We develop the local griddedness metric, a spatial complement to the clustering coefficient often used in network analysis (2, 23). The local clustering coefficient of a node is defined as the proportion of triangles that exist whose vertex includes that node relative to the total number of possible triangles that could exist for a node of that degree. Unlike, e.g., social networks, road networks tend to have four-cycles, and more uniquely still, these cycles tend to be planar, meaning they all lie on a two-dimensional plane.
These constraints offer guidance to a unique spatial clustering coefficient, local griddedness, which is the proportion of four-cycles containing that vertex relative to the total number of planar four-cycles for a node with that degree.

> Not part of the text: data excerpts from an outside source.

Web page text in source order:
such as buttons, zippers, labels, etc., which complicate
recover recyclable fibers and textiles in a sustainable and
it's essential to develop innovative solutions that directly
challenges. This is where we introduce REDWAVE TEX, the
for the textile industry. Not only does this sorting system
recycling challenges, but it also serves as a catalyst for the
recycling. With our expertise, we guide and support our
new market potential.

Degree one, two, and three nodes are common and special cases for intersections, however. If a node is the end of a dead-end road, we define the local griddedness to be zero. We do not analyze nodes of degree two, as we explain in more detail in the SI. Finally, it is unlikely for a three-road intersection to have three city blocks meet there, but more likely is that it ends in a T. The maximum number of city blocks is therefore defined as two and is otherwise k. While in most cases, local griddedness is between 0 and 1, we allow for rare instances in which, for example, degree-three nodes have a value up to 3/2 (a “super gridded” node), in order for the T intersection to have a natural griddedness value of 1.0. This also means that roads that violate this planar assumption (e.g., those with bridges) may be greater than 1, but such instances are rare. Using this measure, any node can have its griddedness value rapidly calculated, allowing for extremely fine-grained analysis of road network spatial statistics.
In addition to this metric, we separately calculated azimuth variety and orientation entropy by binning the angles between road intersections into six-degree wide bins. Changing this width does not qualitatively change our findings but can change the absolute value of entropy (which can be as high as the log of the number of bins) as well as the azimuth variety.